> Exercise details
Leaving the images behind, copy every line of the records exactly.

++++ Dataset excerpts ++++

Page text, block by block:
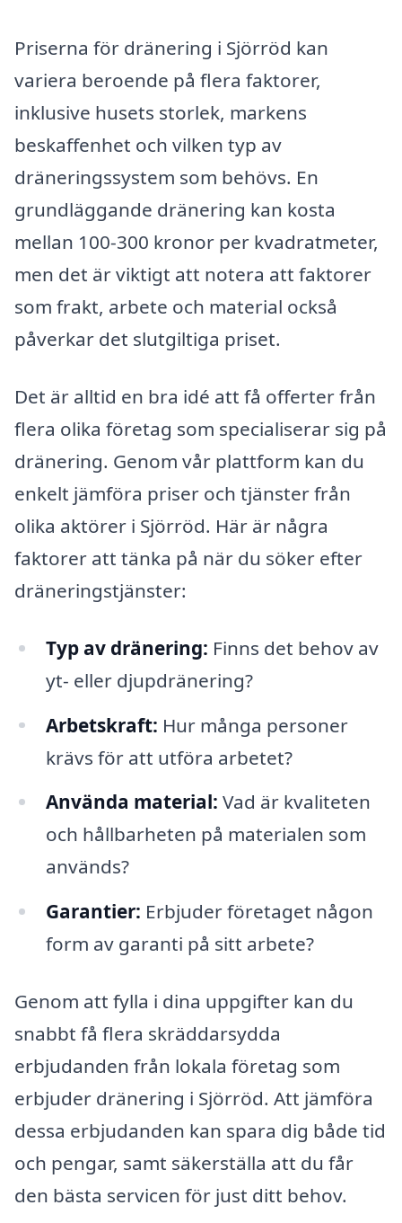
Priserna för dränering i Sjörröd kan
variera beroende på flera faktorer,
inklusive husets storlek, markens
beskaffenhet och vilken typ av
dräneringssystem som behövs. En
grundläggande dränering kan kosta
mellan 100-300 kronor per kvadratmeter,
men det är viktigt att notera att faktorer
som frakt, arbete och material också
påverkar det slutgiltiga priset.
Det är alltid en bra idé att få offerter från
flera olika företag som specialiserar sig på
dränering. Genom vår plattform kan du
enkelt jämföra priser och tjänster från
olika aktörer i Sjörröd. Här är några
faktorer att tänka på när du söker efter
dräneringstjänster:
Typ av dränering: Finns det behov av
yt- eller djupdränering?
Arbetskraft: Hur många personer
krävs för att utföra arbetet?
Använda material: Vad är kvaliteten
och hållbarheten på materialen som
används?
Garantier: Erbjuder företaget någon
form av garanti på sitt arbete?
Genom att fylla i dina uppgifter kan du
snabbt få flera skräddarsydda
erbjudanden från lokala företag som
erbjuder dränering i Sjörröd. Att jämföra
dessa erbjudanden kan spara dig både tid
och pengar, samt säkerställa att du får
den bästa servicen för just ditt behov.

++++

> Answer for this exercise
Page text, block by block:
Priserna för dränering i Sjörröd kan
variera beroende på flera faktorer,
inklusive husets storlek, markens
beskaffenhet och vilken typ av
dräneringssystem som behövs. En
grundläggande dränering kan kosta
mellan 100-300 kronor per kvadratmeter,
men det är viktigt att notera att faktorer
som frakt, arbete och material också
påverkar det slutgiltiga priset.
Det är alltid en bra idé att få offerter från
flera olika företag som specialiserar sig på
dränering. Genom vår plattform kan du
enkelt jämföra priser och tjänster från
olika aktörer i Sjörröd. Här är några
faktorer att tänka på när du söker efter
dräneringstjänster:
Typ av dränering: Finns det behov av
yt- eller djupdränering?
Arbetskraft: Hur många personer
krävs för att utföra arbetet?
Använda material: Vad är kvaliteten
och hållbarheten på materialen som
används?
Garantier: Erbjuder företaget någon
form av garanti på sitt arbete?
Genom att fylla i dina uppgifter kan du
snabbt få flera skräddarsydda
erbjudanden från lokala företag som
erbjuder dränering i Sjörröd. Att jämföra
dessa erbjudanden kan spara dig både tid
och pengar, samt säkerställa att du får
den bästa servicen för just ditt behov.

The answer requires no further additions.